*** Data records ***
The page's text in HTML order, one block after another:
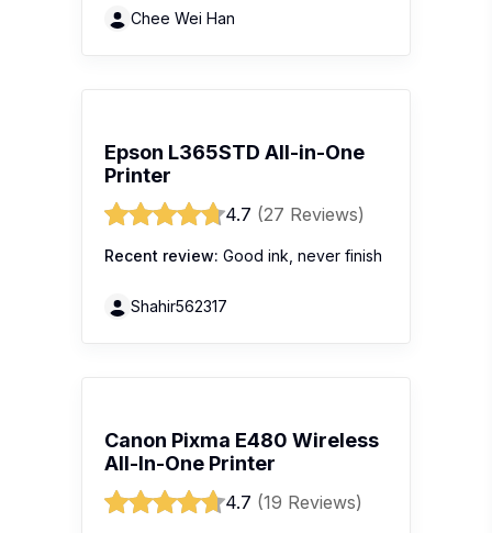
Chee Wei Han
Epson L365STD All-in-One
Printer
4.7 (27 Reviews)
Recent review: Good ink, never finish
Shahir562317
Canon Pixma E480 Wireless
All-In-One Printer
4.7 (19 Reviews)
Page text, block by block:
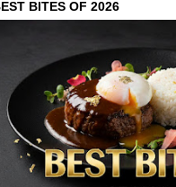
BITES OF 2026
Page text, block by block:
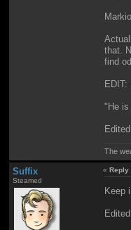
that.
find
EDIT:
"He is
The
Suffix
Steamed
«Reply
Keep
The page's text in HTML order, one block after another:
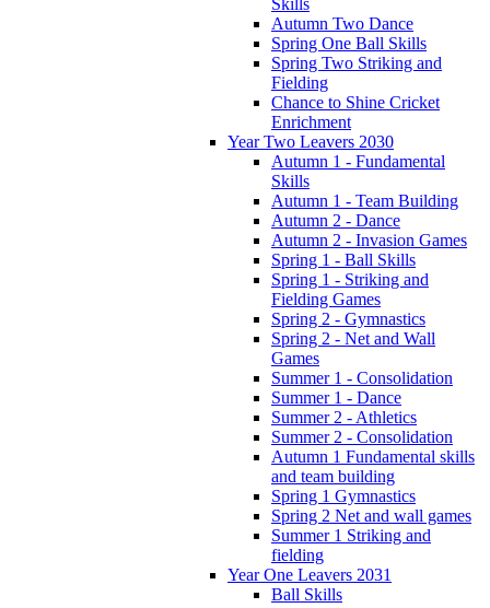
Autumn Two Dance
Spring One Ball Skills
Spring Two Striking and
Fielding
Chance to Shine Cricket
Enrichment
Year Two Leavers 2030
Autumn 1 - Fundamental
Skills
Autumn 1 - Team Building
Autumn 2 - Dance
Autumn 2 - Invasion Games
Spring 1 - Ball Skills
Spring 1 - Striking and
Fielding Games
Spring 2 - Gymnastics
Spring 2 - Net and Wall
Games
Summer 1 - Consolidation
Summer 1 - Dance
Summer 2 - Athletics
Summer 2 - Consolidation
Autumn 1 Fundamental skills
and team building
Spring 1 Gymnastics
Spring 2 Net and wall games
Summer 1 Striking and
fielding
Year One Leavers 2031
Ball Skills
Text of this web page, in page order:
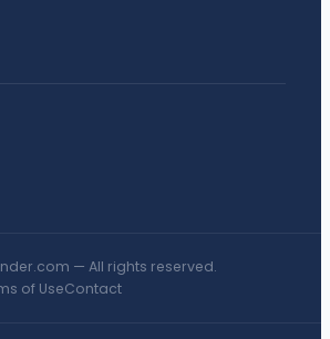
— All rights reserved.
of UseContact
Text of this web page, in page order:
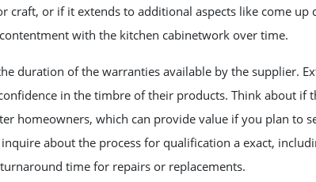
craft, or if it extends to additional aspects like come
with the kitchen cabinetwork over time.
duration of the warranties available by the supplier.
in the timbre of their products. Think about if
homeowners, which can provide value if you plan to
about the process for qualification a exact,
time for repairs or replacements.
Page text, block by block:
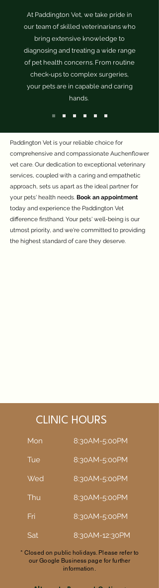
At Paddington Vet, we take pride in
our team of skilled veterinarians who
bring extensive knowledge to
diagnosing and treating a wide range
of pet health concerns. From routine
check-ups to complex surgeries,
your pets are in capable and caring
hands.
Paddington Vet is your reliable choice for
comprehensive and compassionate Auchenflower
vet care. Our dedication to exceptional veterinary
services, coupled with a caring and empathetic
approach, sets us apart as the ideal partner for
your pets' health needs. Book an appointment
today and experience the Paddington Vet
difference firsthand. Your pets' well-being is our
utmost priority, and we're committed to providing
the highest standard of care they deserve.
CLINIC HOURS
Mon 8:30AM-5:00PM
Tue 8:30AM-5:00PM​​
Wed 8:30AM-5:00PM​​
Thu 8:30AM-5:00PM​​
Fri 8:30AM-5:00PM​​
Sat 8:30AM-12:30PM​​
* Closed on public holidays. Please refer to
our Google Business page for further
information.
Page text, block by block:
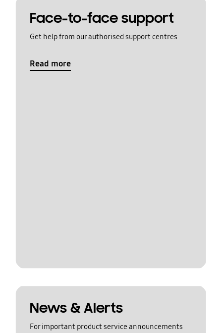
Face-to-face support
Get help from our authorised support centres
Read more
News & Alerts
For important product service announcements
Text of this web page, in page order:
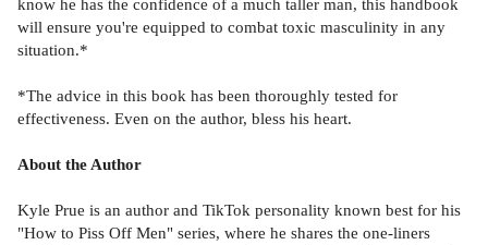
know he has the confidence of a much taller man, this handbook
will ensure you're equipped to combat toxic masculinity in any
situation.*
*The advice in this book has been thoroughly tested for
effectiveness. Even on the author, bless his heart.
About the Author
Kyle Prue is an author and TikTok personality known best for his
"How to Piss Off Men" series, where he shares the one-liners
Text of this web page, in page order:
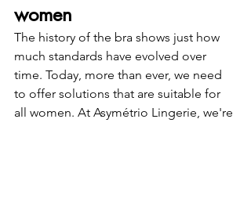
women
The history of the bra shows just how
much standards have evolved over
time. Today, more than ever, we need
to offer solutions that are suitable for
all women. At Asymétrio Lingerie, we're
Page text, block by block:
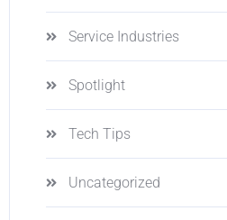
Service Industries
Spotlight
Tech Tips
Uncategorized
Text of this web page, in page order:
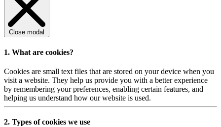
Close modal
1. What are cookies?
Cookies are small text files that are stored on your device when you
visit a website. They help us provide you with a better experience
by remembering your preferences, enabling certain features, and
helping us understand how our website is used.
2. Types of cookies we use
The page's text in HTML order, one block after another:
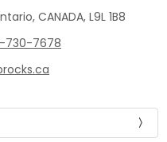
CANADA, L9L 1B8
730-7678
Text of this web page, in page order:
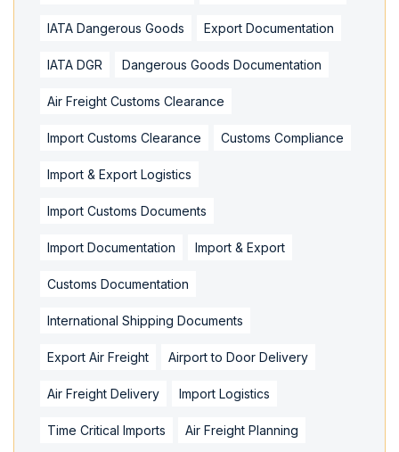
IATA Dangerous Goods Export Documentation
IATA DGR Dangerous Goods Documentation
Air Freight Customs Clearance
Import Customs Clearance Customs Compliance
Import & Export Logistics
Import Customs Documents
Import Documentation Import & Export
Customs Documentation
International Shipping Documents
Export Air Freight Airport to Door Delivery
Air Freight Delivery Import Logistics
Time Critical Imports Air Freight Planning
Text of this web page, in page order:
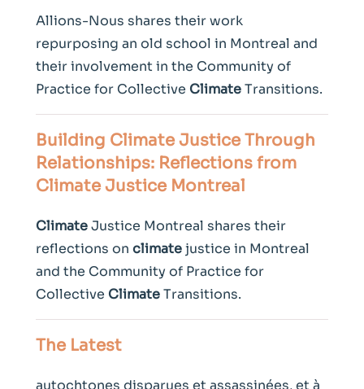
Allions-Nous shares their work
repurposing an old school in Montreal and
their involvement in the Community of
Practice for Collective ClimateTransitions.
Building ClimateJustice Through
Relationships: Reflections from
ClimateJustice Montreal
ClimateJustice Montreal shares their
reflections on climatejustice in Montreal
and the Community of Practice for
Collective ClimateTransitions.
The Latest
autochtones disparues et assassinées, et à
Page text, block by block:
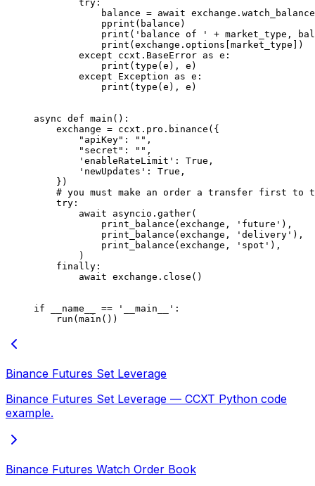
        try
:
            balance
= await
            pprint(balance)
            print
( 'balance of ' + market_type,
            print
(exchange.options[market_type])
        except
ccxt.BaseError as e:
            print
( type (e), e)
        except
Exception as e:
            print
( type (e), e)
async def main ():
    exchange
= ccxt.pro.binance({
        "apiKey"
: "" ,
        "secret"
: "" ,
        'enableRateLimit'
: True ,
        'newUpdates'
: True ,
    })
# you must make an order a transfer first to
    try
:
        await
asyncio.gather(
            print_balance(exchange,
'future' ),
            print_balance(exchange,
'delivery' ),
            print_balance(exchange,
'spot' ),
        )
    finally
:
        await
exchange.close()
if __name__ == '__main__' :
    run(main())
Binance Futures Set Leverage
Binance Futures Set Leverage — CCXT Python code
example.
Binance Futures Watch Order Book
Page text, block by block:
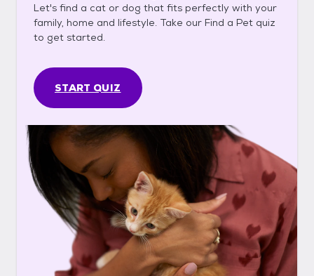
Let's find a cat or dog that fits perfectly with your
family, home and lifestyle. Take our Find a Pet quiz
to get started.
START QUIZ
*** End of Data records ***
» Task details: The answer is the entries above, given again exactly, with no pictures among them.

» Solution to the exercise:
The page's text in HTML order, one block after another:
Chee Wei Han
Epson L365STD All-in-One
Printer
4.7 (27 Reviews)
Recent review: Good ink, never finish
Shahir562317
Canon Pixma E480 Wireless
All-In-One Printer
4.7 (19 Reviews)
Page text, block by block:
BITES OF 2026
Page text, block by block:
that.
find
EDIT:
"He is
The
Suffix
Steamed
«Reply
Keep
The page's text in HTML order, one block after another:
Autumn Two Dance
Spring One Ball Skills
Spring Two Striking and
Fielding
Chance to Shine Cricket
Enrichment
Year Two Leavers 2030
Autumn 1 - Fundamental
Skills
Autumn 1 - Team Building
Autumn 2 - Dance
Autumn 2 - Invasion Games
Spring 1 - Ball Skills
Spring 1 - Striking and
Fielding Games
Spring 2 - Gymnastics
Spring 2 - Net and Wall
Games
Summer 1 - Consolidation
Summer 1 - Dance
Summer 2 - Athletics
Summer 2 - Consolidation
Autumn 1 Fundamental skills
and team building
Spring 1 Gymnastics
Spring 2 Net and wall games
Summer 1 Striking and
fielding
Year One Leavers 2031
Ball Skills
Text of this web page, in page order:
— All rights reserved.
of UseContact
Text of this web page, in page order:
craft, or if it extends to additional aspects like come
with the kitchen cabinetwork over time.
duration of the warranties available by the supplier.
in the timbre of their products. Think about if
homeowners, which can provide value if you plan to
about the process for qualification a exact,
time for repairs or replacements.
Page text, block by block:
At Paddington Vet, we take pride in
our team of skilled veterinarians who
bring extensive knowledge to
diagnosing and treating a wide range
of pet health concerns. From routine
check-ups to complex surgeries,
your pets are in capable and caring
hands.
Paddington Vet is your reliable choice for
comprehensive and compassionate Auchenflower
vet care. Our dedication to exceptional veterinary
services, coupled with a caring and empathetic
approach, sets us apart as the ideal partner for
your pets' health needs. Book an appointment
today and experience the Paddington Vet
difference firsthand. Your pets' well-being is our
utmost priority, and we're committed to providing
the highest standard of care they deserve.
CLINIC HOURS
Mon 8:30AM-5:00PM
Tue 8:30AM-5:00PM​​
Wed 8:30AM-5:00PM​​
Thu 8:30AM-5:00PM​​
Fri 8:30AM-5:00PM​​
Sat 8:30AM-12:30PM​​
* Closed on public holidays. Please refer to
our Google Business page for further
information.
Page text, block by block:
Face-to-face support
Get help from our authorised support centres
Read more
News & Alerts
For important product service announcements
Text of this web page, in page order:
know he has the confidence of a much taller man, this handbook
will ensure you're equipped to combat toxic masculinity in any
situation.*
*The advice in this book has been thoroughly tested for
effectiveness. Even on the author, bless his heart.
About the Author
Kyle Prue is an author and TikTok personality known best for his
"How to Piss Off Men" series, where he shares the one-liners
Text of this web page, in page order:
women
The history of the bra shows just how
much standards have evolved over
time. Today, more than ever, we need
to offer solutions that are suitable for
all women. At Asymétrio Lingerie, we're
Page text, block by block:
Service Industries
Spotlight
Tech Tips
Uncategorized
Text of this web page, in page order:
Close modal
1. What are cookies?
Cookies are small text files that are stored on your device when you
visit a website. They help us provide you with a better experience
by remembering your preferences, enabling certain features, and
helping us understand how our website is used.
2. Types of cookies we use
The page's text in HTML order, one block after another:
CANADA, L9L 1B8
730-7678
Text of this web page, in page order:
IATA Dangerous Goods Export Documentation
IATA DGR Dangerous Goods Documentation
Air Freight Customs Clearance
Import Customs Clearance Customs Compliance
Import & Export Logistics
Import Customs Documents
Import Documentation Import & Export
Customs Documentation
International Shipping Documents
Export Air Freight Airport to Door Delivery
Air Freight Delivery Import Logistics
Time Critical Imports Air Freight Planning
Text of this web page, in page order:
Allions-Nous shares their work
repurposing an old school in Montreal and
their involvement in the Community of
Practice for Collective ClimateTransitions.
Building ClimateJustice Through
Relationships: Reflections from
ClimateJustice Montreal
ClimateJustice Montreal shares their
reflections on climatejustice in Montreal
and the Community of Practice for
Collective ClimateTransitions.
The Latest
autochtones disparues et assassinées, et à
Page text, block by block:
        try
:
            balance
= await
            pprint(balance)
            print
( 'balance of ' + market_type,
            print
(exchange.options[market_type])
        except
ccxt.BaseError as e:
            print
( type (e), e)
        except
Exception as e:
            print
( type (e), e)
async def main ():
    exchange
= ccxt.pro.binance({
        "apiKey"
: "" ,
        "secret"
: "" ,
        'enableRateLimit'
: True ,
        'newUpdates'
: True ,
    })
# you must make an order a transfer first to
    try
:
        await
asyncio.gather(
            print_balance(exchange,
'future' ),
            print_balance(exchange,
'delivery' ),
            print_balance(exchange,
'spot' ),
        )
    finally
:
        await
exchange.close()
if __name__ == '__main__' :
    run(main())
Binance Futures Set Leverage
Binance Futures Set Leverage — CCXT Python code
example.
Binance Futures Watch Order Book
Page text, block by block:
Let's find a cat or dog that fits perfectly with your
family, home and lifestyle. Take our Find a Pet quiz
to get started.
START QUIZ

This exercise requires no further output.